Antony 'Tim' Warr
- Born: Antony Lawley Warr 15 May 1913 Selly Oak, Warwickshire, England
- Died: 29 January 1995 (aged 81) Taunton, Somerset, England

Rugby union career
- Position: Wing

Senior career
- Years: Team / Apps / (Points)
- Old Leodiensians
- –: Wakefield
- –: Yorkshire

International career
- Years: Team / Apps / (Points)
- 1934: England / 2 / (3)

= Antony Warr =

England international rugby union player and cricketer

Antony Lawley 'Tim' Warr (15 May 1913 – 29 January 1995) was an English rugby union player who represented the England national rugby union team. He also played first-class cricket with Oxford University.

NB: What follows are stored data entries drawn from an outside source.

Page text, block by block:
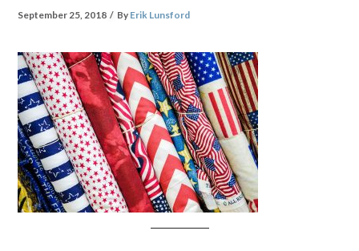
September 25, 2018 By Erik Lunsford
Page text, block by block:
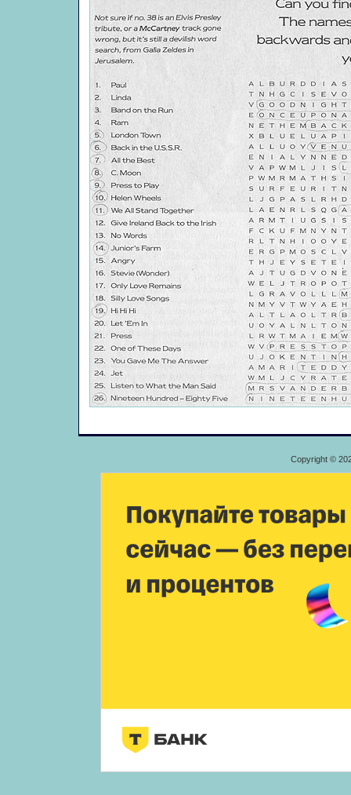
Copyright ©
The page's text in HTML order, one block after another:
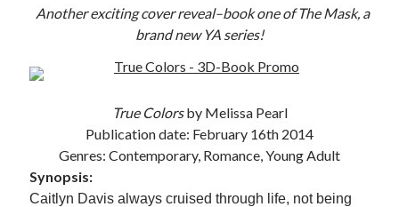
Search
Subscribe to Blog via Email
Enter your email address to subscribe to this blog and receive
notifications of new posts by email.
Another exciting cover reveal–book one of The Mask, a
brand new YA series!
True Colorsby Melissa Pearl
Publication date: February 16th 2014
Genres: Contemporary, Romance, Young Adult
Synopsis:
Caitlyn Davis always cruised through life, not being
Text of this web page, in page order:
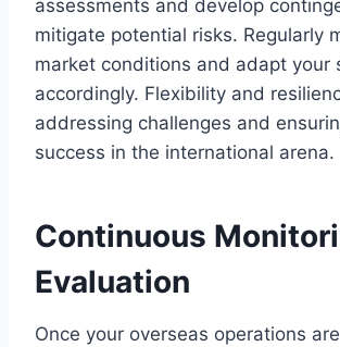
assessments and develop
mitigate potential risks. Regularly
market conditions and adapt your
accordingly. Flexibility and
addressing challenges and
success in the international arena.
Continuous
Evaluation
Once your overseas operations
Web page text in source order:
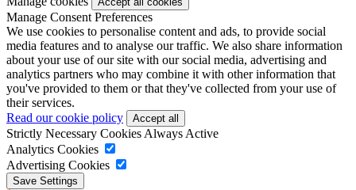
Manage Consent Preferences
We use cookies to personalise content and ads, to provide social
media features and to analyse our traffic. We also share information
about your use of our site with our social media, advertising and
analytics partners who may combine it with other information that
you've provided to them or that they've collected from your use of
their services.
Read our cookie policy
Strictly Necessary Cookies Always Active
Analytics Cookies
Advertising Cookies
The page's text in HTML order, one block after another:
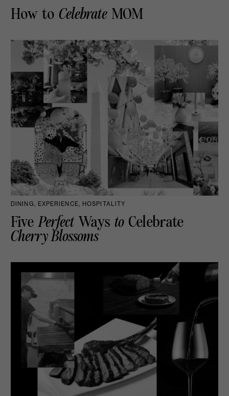
How to CelebrateMOM
DINING, EXPERIENCE, HOSPITALITY
Five PerfectWays toCelebrate
Cherry Blossoms
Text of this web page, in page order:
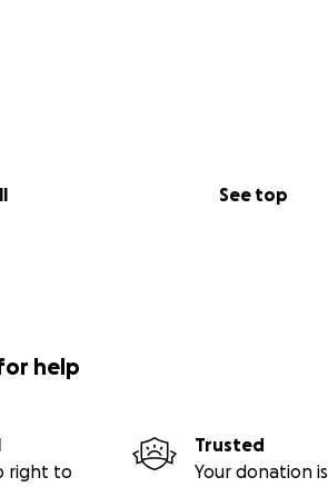
See top
help
right to
Trusted
Your donation is
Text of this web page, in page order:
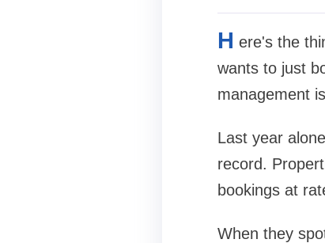
H ere's the
wants to just
management
Last year
record.
bookings at
When they
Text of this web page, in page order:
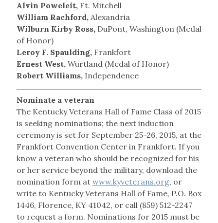
Alvin Poweleit,Ft. Mitchell
William Rachford,Alexandria
Wilburn Kirby Ross,DuPont, Washington (Medal
of Honor)
Leroy F. Spaulding,Frankfort
Ernest West,Wurtland (Medal of Honor)
Robert Williams,Independence
Nominate a veteran
The Kentucky Veterans Hall of Fame Class of 2015
is seeking nominations; the next induction
ceremony is set for September 25-26, 2015, at the
Frankfort Convention Center in Frankfort. If you
know a veteran who should be recognized for his
or her service beyond the military, download the
nomination form at www.kyveterans.org, or
write to Kentucky Veterans Hall of Fame, P.O. Box
1446, Florence, KY 41042, or call (859) 512-2247
to request a form. Nominations for 2015 must be
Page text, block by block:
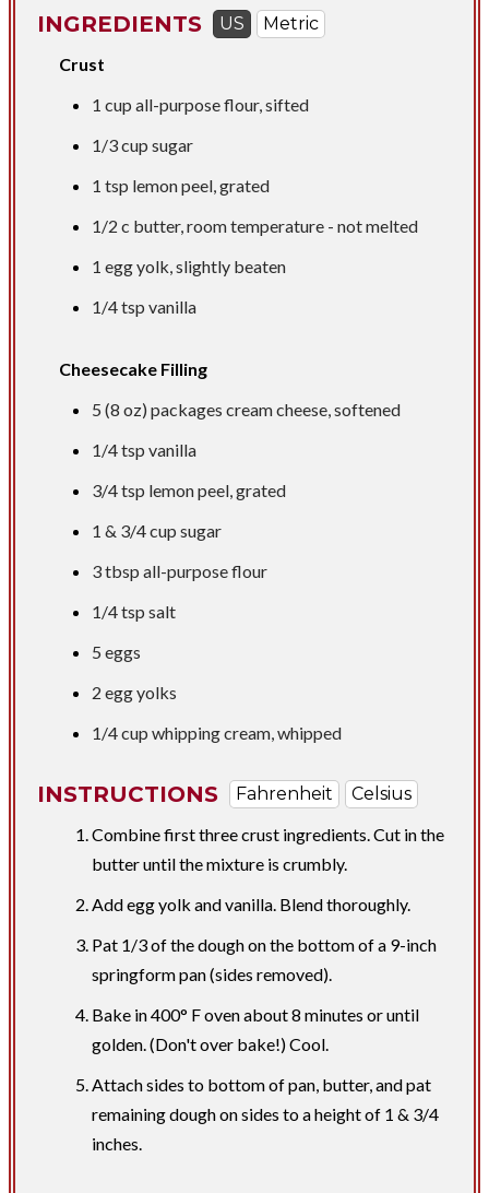
INGREDIENTS US
Metric
Crust
1 cup all-purpose flour, sifted
1/3 cup sugar
1 tsp lemon peel, grated
1/2 c butter, room temperature - not melted
1 egg yolk, slightly beaten
1/4 tsp vanilla
Cheesecake Filling
5 (8 oz) packages cream cheese, softened
1/4 tsp vanilla
3/4 tsp lemon peel, grated
1 & 3/4 cup sugar
3 tbsp all-purpose flour
1/4 tsp salt
5 eggs
2 egg yolks
1/4 cup whipping cream, whipped
INSTRUCTIONS Fahrenheit
Celsius
Combine first three crust ingredients. Cut in the
butter until the mixture is crumbly.
Add egg yolk and vanilla. Blend thoroughly.
Pat 1/3 of the dough on the bottom of a 9-inch
springform pan (sides removed).
Bake in 400° F oven about 8 minutes or until
golden. (Don't over bake!) Cool.
Attach sides to bottom of pan, butter, and pat
remaining dough on sides to a height of 1 & 3/4
inches.
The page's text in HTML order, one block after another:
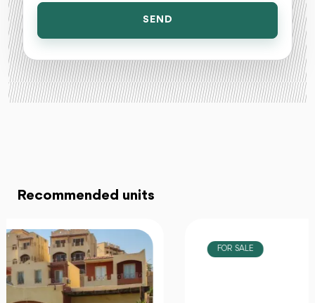
SEND
Recommended units
FOR SALE
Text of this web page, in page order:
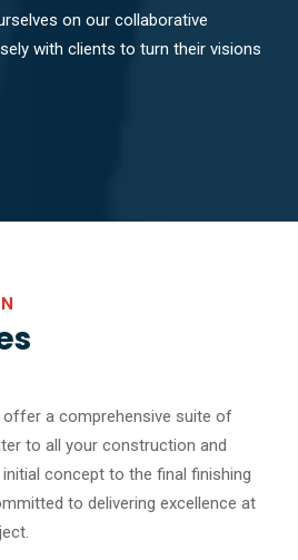
on our collaborative
with clients to turn their visions
a comprehensive suite of
to all your construction and
concept to the final finishing
to delivering excellence at
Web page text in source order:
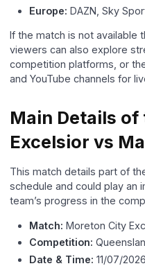
Europe: DAZN, Sky
If the match is not available
viewers can also explore
competition platforms, or
and YouTube channels for
Main Details
Excelsior vs
This match details part of
schedule and could play an
team’s progress in the
Match: Moreton City
Competition:
Date & Time: 11/07/
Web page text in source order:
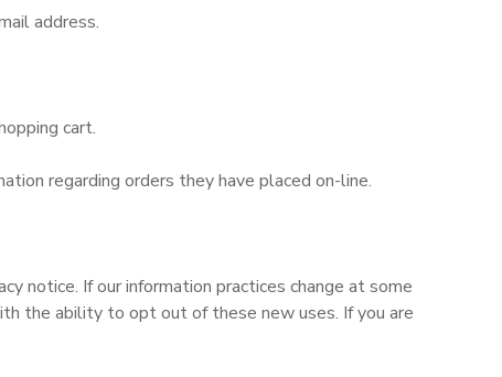
address.
cart.
regarding orders they have placed on-line.
notice. If our information practices change at some
the ability to opt out of these new uses. If you are
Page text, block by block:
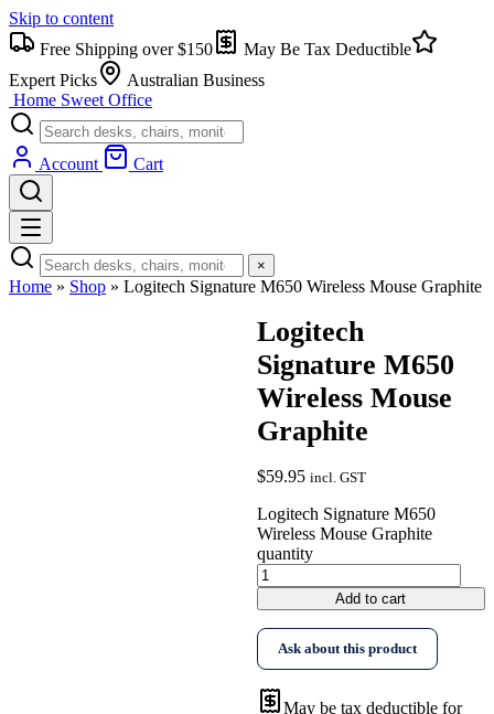
Skip to content
Free Shipping over $150
May Be Tax Deductible
Expert Picks
Australian Business
Home Sweet Office
Account Cart
×
Home » Shop » Logitech Signature M650 Wireless Mouse Graphite
Logitech
Signature M650
Wireless Mouse
Graphite
$59.95 incl. GST
Logitech Signature M650
Wireless Mouse Graphite
quantity
Add to cart
Ask about this product
May be tax deductible for
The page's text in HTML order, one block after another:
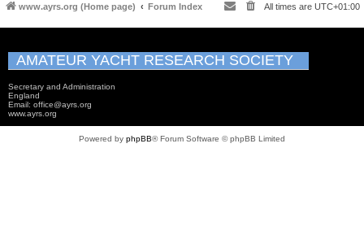
www.ayrs.org (Home page) Forum Index All times are UTC+01:00
AMATEUR YACHT RESEARCH SOCIETY
Secretary and Administration
England
Email: office@ayrs.org
www.ayrs.org
Powered by phpBB® Forum Software © phpBB Limited
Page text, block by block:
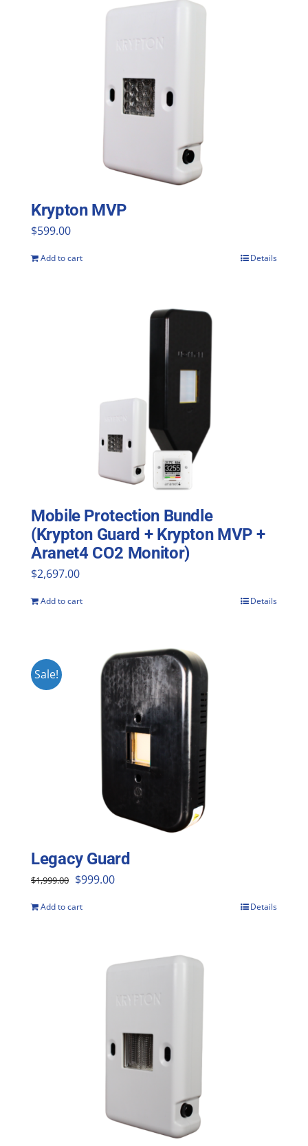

Warr's two national caps came during the 1934 Home Nations Championship, where England claimed the triple crown. A winger, he scored a try on debut against Wales and made his other appearance against Ireland.

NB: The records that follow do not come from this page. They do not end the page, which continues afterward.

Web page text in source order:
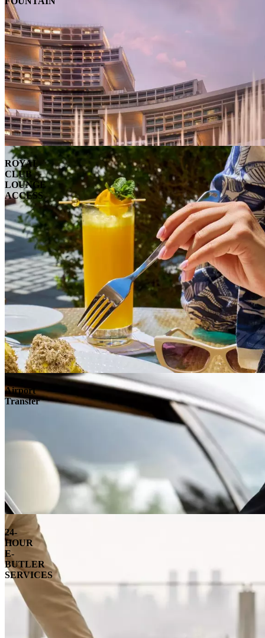
ROYAL
CLUB
LOUNGE
ACCESS
Airport
Transfer
24-
HOUR
E-
BUTLER
SERVICES
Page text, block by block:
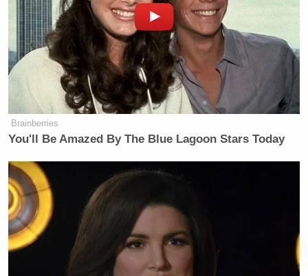
Brainberries
You'll Be Amazed By The Blue Lagoon Stars Today
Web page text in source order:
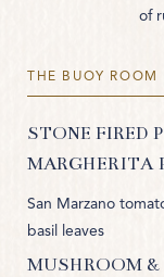
of
THE BUOY ROOM
STONE FIRED
MARGHERITA
San Marzano
basil leaves
MUSHROOM
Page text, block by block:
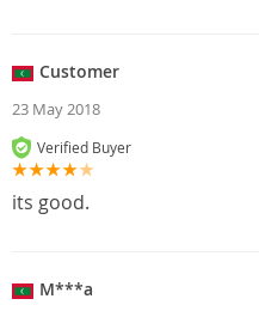
Customer
23 May 2018
Verified Buyer
its good.
M***a
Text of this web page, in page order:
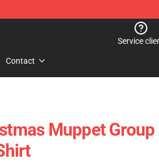
Service
Contact
Muppet Group
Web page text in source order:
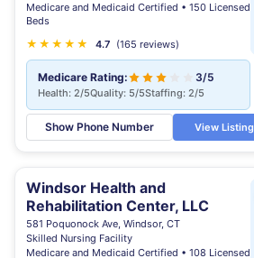
Medicare and Medicaid Certified • 150 Licensed
Beds
★ ★ ★ ★ ★
★ 4.7 (165 reviews)
Medicare Rating: 3/5
Health: 2/5Quality: 5/5Staffing: 2/5
Show Phone Number View Listing
Windsor Health and
Rehabilitation Center, LLC
581 Poquonock Ave, Windsor, CT
Skilled Nursing Facility
Medicare and Medicaid Certified • 108 Licensed
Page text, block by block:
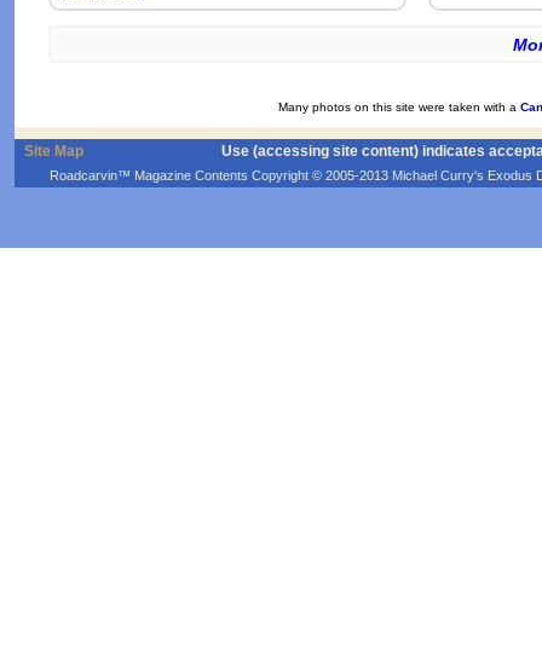
Many photos on this site were taken with a
Site Map Use (accessing site content) indicates
Roadcarvin™ Magazine Contents Copyright © 2005-2013 Michael Curry's Exodus
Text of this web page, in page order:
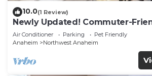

He played club rugby for Old Leodiensians before joining Wakefield during the 1936/37 season, scoring fourteen tries in twelve games in the two seasons he spent at the club. He also played seven times for Yorkshire and gained a blue for Oxford.

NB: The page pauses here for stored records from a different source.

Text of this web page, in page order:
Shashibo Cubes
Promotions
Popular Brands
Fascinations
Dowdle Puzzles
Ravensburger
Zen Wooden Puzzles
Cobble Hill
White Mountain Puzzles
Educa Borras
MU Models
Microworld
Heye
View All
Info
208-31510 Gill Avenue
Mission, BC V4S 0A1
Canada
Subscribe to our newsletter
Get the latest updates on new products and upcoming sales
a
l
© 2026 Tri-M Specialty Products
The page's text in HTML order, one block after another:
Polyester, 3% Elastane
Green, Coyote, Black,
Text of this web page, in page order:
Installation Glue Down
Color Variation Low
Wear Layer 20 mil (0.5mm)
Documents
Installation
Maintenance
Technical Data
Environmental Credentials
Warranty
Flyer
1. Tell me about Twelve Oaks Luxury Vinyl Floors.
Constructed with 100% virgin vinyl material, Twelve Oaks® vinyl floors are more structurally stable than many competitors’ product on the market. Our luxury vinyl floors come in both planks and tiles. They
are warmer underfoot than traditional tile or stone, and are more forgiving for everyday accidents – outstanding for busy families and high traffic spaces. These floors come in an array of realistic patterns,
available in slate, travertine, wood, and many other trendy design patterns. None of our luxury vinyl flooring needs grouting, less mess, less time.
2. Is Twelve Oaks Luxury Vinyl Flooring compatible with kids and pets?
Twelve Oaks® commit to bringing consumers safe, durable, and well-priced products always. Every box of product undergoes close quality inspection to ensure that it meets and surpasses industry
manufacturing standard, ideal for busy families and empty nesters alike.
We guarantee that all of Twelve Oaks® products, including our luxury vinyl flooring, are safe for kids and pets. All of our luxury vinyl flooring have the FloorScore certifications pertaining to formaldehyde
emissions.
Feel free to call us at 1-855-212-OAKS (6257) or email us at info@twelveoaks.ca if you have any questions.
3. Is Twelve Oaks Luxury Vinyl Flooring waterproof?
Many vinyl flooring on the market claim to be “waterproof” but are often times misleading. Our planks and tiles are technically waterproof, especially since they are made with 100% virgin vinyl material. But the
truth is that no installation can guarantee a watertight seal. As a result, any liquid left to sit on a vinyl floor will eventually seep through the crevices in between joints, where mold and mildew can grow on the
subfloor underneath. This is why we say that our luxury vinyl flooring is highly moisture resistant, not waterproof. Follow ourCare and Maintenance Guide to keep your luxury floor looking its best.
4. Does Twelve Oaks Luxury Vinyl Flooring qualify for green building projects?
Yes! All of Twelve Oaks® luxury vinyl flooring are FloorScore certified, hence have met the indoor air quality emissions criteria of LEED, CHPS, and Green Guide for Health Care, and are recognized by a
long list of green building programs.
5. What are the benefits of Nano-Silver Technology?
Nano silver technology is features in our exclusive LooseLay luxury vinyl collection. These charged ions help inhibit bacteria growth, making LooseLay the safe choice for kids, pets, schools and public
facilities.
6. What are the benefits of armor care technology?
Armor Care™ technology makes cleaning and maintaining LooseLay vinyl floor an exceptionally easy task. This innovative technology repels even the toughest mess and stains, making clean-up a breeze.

As a cricketer, Warr kept wicket for Oxford University in four first-class matches in 1933 and 1934. He spent some time playing with the Army during the 1940s and in 1950 he represented the Marylebone Cricket Club in a first-class match against Ireland in Dublin.

During the Second World War, he was the officer in charge of PT at Sandhurst

A school teacher by profession, he taught at Leeds Grammar School before teaching at Harrow School for over thirty years where he designed the Harrow first XV pitch.